The study was conducted by 118 118 Money and asked the British public about the amount of financial education they received at school.

Only 14.8% were taught about budgeting and nearly 47.7% wish they had been taught more about pensions, interest rates, tax rates and savings. The stats improve slightly with millennials, but 60% of 18-24-year olds still claim to be ignorant in the face of personal finance; knowledge about interest rates is worryingly low, with a mere 12.5% learning about it.

Even since the introduction of financial education to the secondary school curriculum in England, in September 2014, two-thirds of teachers still say it is somewhat, or very, ineffective.
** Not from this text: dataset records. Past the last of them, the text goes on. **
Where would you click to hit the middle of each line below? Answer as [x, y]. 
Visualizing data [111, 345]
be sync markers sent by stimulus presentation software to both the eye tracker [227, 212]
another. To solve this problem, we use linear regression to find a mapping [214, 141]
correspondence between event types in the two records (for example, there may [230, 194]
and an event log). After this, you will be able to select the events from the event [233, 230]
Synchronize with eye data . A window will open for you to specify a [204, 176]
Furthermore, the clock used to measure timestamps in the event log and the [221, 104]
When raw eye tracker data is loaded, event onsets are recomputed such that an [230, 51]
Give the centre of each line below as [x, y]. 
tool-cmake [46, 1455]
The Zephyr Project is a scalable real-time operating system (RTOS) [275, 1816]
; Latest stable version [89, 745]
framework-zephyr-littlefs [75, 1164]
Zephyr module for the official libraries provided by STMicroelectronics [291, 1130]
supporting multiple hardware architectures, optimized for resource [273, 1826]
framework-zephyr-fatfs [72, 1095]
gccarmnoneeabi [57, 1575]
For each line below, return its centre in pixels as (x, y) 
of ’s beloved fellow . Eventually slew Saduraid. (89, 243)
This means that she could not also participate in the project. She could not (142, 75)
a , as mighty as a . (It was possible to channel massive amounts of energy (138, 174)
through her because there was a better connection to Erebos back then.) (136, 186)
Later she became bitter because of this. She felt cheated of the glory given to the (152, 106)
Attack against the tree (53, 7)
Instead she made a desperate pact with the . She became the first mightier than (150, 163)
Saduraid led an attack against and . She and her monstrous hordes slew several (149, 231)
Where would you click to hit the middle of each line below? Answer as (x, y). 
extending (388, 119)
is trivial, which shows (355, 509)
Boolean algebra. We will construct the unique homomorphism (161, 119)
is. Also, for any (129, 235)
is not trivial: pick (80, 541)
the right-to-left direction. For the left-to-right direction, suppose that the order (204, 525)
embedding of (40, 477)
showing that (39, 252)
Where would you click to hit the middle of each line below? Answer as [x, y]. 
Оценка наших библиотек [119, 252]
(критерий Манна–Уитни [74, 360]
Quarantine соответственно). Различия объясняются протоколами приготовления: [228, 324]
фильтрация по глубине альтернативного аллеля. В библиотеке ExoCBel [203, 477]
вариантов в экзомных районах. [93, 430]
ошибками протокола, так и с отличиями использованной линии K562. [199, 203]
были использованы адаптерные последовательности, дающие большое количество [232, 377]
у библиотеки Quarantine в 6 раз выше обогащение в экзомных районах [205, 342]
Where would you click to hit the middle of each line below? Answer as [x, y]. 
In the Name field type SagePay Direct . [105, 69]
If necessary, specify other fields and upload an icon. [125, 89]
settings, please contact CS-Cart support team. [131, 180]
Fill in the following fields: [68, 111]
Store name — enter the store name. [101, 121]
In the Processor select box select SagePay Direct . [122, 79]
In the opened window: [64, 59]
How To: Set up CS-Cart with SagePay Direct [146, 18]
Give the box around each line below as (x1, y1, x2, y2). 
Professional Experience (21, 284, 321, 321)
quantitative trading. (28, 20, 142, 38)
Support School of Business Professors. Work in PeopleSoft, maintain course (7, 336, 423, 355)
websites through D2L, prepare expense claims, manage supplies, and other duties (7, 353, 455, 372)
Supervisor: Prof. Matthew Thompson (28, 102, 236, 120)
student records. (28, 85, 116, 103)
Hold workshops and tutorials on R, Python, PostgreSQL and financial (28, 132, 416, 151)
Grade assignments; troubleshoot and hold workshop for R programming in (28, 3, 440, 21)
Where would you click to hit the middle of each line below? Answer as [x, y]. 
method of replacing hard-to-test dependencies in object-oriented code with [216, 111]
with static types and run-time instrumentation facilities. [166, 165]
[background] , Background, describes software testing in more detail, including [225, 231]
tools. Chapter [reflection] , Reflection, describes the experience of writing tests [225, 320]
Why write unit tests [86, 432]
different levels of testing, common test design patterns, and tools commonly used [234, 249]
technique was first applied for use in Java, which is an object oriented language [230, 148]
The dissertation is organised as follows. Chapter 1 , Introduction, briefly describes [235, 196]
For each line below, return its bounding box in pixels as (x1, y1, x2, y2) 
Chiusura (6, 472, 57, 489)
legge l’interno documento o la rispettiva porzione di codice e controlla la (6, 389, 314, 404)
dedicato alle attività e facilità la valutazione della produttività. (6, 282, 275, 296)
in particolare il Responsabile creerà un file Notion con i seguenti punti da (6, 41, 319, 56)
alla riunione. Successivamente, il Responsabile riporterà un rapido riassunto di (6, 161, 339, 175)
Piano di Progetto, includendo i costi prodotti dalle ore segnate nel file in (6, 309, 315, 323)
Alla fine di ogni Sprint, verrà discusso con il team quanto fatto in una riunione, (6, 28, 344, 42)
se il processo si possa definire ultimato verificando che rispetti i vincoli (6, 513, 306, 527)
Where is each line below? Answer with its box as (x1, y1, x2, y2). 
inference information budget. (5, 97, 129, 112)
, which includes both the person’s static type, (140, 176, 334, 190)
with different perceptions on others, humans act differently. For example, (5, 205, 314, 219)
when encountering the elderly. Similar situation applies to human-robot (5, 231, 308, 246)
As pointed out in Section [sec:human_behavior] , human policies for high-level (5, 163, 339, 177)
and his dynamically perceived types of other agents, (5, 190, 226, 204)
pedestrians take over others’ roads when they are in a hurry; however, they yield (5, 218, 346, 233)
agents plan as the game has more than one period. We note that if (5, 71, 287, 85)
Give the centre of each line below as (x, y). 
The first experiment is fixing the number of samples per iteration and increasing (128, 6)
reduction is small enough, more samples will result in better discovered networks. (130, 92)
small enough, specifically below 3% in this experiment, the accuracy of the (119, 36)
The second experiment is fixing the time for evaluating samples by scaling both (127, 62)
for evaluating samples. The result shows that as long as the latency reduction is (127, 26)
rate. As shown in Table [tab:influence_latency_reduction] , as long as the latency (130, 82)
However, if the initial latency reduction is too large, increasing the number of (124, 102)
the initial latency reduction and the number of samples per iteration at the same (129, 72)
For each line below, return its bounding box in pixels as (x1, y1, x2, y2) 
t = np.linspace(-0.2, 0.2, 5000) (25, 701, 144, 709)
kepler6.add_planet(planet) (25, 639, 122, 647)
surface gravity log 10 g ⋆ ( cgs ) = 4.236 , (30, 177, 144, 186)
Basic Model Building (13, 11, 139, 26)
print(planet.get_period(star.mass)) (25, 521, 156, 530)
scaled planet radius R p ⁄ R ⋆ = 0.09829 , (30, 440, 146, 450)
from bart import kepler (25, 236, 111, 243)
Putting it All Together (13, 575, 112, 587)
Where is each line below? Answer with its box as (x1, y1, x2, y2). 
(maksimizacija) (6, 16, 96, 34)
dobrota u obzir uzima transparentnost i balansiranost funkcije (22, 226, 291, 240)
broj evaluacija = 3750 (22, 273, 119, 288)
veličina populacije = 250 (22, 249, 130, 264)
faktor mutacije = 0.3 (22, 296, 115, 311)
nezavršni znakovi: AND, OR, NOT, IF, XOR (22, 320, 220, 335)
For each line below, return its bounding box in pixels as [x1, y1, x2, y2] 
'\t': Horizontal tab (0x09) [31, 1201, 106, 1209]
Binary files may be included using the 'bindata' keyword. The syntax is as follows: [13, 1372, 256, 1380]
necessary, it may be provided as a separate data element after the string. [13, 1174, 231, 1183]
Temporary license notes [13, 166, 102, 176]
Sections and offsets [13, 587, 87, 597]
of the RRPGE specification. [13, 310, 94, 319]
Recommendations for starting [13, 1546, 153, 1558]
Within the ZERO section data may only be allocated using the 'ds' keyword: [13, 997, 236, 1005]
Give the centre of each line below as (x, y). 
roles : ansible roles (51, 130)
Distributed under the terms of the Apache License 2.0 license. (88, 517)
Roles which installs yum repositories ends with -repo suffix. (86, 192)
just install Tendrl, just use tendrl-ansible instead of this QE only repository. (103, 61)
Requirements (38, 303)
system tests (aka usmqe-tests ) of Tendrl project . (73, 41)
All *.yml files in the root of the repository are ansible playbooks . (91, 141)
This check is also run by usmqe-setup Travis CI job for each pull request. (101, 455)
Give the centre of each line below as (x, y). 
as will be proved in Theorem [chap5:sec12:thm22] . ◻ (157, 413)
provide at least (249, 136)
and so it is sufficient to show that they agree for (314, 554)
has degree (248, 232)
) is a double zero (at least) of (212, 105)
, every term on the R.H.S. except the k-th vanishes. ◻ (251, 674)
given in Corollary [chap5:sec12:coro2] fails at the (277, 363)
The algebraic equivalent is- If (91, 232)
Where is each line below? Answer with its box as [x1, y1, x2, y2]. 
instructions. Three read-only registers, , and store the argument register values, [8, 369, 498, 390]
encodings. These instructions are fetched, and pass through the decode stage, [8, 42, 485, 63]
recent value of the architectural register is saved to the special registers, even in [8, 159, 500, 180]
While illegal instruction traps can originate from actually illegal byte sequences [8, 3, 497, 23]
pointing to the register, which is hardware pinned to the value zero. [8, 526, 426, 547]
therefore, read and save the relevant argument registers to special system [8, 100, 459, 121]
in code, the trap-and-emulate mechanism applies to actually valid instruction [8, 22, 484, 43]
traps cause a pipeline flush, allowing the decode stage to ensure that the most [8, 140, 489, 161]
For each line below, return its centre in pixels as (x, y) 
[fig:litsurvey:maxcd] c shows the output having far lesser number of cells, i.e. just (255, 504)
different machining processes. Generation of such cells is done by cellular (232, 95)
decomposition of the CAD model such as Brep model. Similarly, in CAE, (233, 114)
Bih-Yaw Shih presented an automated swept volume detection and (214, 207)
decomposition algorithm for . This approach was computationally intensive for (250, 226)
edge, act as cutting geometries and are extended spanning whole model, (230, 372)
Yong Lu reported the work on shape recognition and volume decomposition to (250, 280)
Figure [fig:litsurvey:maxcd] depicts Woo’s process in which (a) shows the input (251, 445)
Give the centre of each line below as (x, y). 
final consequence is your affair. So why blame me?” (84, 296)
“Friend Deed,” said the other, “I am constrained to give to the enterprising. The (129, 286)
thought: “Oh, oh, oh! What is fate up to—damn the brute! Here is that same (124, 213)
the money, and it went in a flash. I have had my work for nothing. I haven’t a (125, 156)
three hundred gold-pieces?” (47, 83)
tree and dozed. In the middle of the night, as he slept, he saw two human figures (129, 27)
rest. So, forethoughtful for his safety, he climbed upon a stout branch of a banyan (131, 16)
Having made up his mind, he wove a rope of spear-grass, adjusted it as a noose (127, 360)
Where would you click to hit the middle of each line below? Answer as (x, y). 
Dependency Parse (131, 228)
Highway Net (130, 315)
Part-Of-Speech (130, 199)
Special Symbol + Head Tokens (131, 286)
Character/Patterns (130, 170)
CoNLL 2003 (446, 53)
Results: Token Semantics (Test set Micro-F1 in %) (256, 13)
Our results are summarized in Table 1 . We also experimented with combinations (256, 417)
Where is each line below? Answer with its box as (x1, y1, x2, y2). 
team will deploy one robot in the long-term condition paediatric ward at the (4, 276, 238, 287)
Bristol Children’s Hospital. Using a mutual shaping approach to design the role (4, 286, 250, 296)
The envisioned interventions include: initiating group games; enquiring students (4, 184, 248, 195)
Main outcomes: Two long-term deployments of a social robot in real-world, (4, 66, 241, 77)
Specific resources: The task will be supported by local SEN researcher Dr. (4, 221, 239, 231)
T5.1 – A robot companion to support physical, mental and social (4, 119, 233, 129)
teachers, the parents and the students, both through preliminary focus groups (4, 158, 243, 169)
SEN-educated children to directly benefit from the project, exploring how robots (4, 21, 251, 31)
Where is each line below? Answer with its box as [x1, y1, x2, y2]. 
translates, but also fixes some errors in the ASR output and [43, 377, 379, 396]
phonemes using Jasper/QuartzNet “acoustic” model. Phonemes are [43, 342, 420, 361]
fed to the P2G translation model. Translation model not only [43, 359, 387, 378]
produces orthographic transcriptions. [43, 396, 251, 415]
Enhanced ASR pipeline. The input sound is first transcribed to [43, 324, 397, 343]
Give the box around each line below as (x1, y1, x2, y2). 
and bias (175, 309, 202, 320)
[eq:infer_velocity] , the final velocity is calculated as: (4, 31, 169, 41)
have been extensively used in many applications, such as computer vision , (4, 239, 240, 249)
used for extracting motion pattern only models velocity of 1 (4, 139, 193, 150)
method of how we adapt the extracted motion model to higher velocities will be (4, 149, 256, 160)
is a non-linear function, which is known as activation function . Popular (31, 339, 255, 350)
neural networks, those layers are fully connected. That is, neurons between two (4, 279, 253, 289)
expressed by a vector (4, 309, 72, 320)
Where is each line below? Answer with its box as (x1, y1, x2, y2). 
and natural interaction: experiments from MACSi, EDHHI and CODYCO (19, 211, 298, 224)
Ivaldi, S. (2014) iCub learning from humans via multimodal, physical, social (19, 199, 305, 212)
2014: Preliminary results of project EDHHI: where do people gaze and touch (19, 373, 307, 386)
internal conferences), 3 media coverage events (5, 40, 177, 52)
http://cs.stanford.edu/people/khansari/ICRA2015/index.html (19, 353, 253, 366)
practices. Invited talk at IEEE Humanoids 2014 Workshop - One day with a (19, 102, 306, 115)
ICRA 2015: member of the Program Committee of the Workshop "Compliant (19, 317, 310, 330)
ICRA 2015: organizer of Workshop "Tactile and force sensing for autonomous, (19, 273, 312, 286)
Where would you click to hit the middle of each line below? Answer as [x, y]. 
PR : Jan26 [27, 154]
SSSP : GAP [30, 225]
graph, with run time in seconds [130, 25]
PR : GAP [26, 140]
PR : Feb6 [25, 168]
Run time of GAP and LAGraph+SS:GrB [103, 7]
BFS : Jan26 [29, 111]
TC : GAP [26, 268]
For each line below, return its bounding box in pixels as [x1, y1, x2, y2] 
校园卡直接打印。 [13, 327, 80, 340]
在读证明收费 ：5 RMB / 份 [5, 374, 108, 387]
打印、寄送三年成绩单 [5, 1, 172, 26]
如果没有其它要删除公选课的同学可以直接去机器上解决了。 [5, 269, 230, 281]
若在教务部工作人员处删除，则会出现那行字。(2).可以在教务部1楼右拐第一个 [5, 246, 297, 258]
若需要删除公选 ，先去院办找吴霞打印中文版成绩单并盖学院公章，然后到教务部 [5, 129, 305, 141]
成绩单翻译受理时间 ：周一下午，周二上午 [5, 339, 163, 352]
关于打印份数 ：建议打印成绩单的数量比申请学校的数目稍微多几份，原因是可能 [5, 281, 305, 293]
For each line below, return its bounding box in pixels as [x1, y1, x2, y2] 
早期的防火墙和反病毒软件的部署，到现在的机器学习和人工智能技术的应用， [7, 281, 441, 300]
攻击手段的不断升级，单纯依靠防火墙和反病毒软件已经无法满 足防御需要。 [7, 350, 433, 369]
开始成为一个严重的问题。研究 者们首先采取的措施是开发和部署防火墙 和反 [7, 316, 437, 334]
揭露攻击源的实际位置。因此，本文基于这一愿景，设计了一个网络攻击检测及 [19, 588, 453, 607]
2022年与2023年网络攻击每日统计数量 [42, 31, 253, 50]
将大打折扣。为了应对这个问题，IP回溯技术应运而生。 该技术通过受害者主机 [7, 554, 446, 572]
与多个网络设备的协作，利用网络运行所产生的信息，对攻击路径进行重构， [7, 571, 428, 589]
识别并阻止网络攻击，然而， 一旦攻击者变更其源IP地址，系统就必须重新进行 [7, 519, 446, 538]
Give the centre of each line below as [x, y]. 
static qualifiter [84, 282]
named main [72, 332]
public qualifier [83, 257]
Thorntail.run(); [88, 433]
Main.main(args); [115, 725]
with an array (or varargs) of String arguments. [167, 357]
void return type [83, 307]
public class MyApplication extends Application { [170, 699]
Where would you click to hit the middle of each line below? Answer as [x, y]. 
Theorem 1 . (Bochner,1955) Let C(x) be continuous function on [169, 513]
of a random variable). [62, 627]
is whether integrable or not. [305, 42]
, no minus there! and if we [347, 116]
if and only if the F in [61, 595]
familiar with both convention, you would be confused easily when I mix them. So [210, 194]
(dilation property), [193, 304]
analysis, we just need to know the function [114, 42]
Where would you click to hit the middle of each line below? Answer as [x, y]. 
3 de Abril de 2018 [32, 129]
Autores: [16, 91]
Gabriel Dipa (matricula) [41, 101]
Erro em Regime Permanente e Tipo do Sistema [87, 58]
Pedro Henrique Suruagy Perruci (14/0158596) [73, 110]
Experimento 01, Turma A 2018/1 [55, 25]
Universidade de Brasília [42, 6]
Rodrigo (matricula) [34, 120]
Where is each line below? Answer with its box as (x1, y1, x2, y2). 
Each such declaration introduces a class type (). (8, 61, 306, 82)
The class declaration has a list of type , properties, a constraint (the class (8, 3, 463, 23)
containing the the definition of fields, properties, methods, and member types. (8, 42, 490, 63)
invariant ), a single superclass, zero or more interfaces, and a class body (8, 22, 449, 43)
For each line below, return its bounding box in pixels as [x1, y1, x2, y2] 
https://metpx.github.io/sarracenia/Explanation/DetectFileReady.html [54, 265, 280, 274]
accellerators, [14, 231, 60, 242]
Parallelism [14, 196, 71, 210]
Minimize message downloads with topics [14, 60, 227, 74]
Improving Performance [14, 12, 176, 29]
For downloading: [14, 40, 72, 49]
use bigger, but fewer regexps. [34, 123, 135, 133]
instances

This information comes from a report, published in 2016 by The Money Charity, which also found that three-quarters of teachers have seen little or no change since financial education was added to the curriculum.

With a lack of knowledge on financial subjects when leaving school, people are most likely to turn to internet search engines for financial advice, with more than half of us (53.5%) picking this as our favourite method.

However, in stark contrast, nearly seven per cent of 18-24 year olds would be prepared to place their trust in the world of social media. For the over 65s, a financial advisor/expert is the chosen method, with a quarter opting for this (25.6%) compared to an average of 6.3% of other age groups.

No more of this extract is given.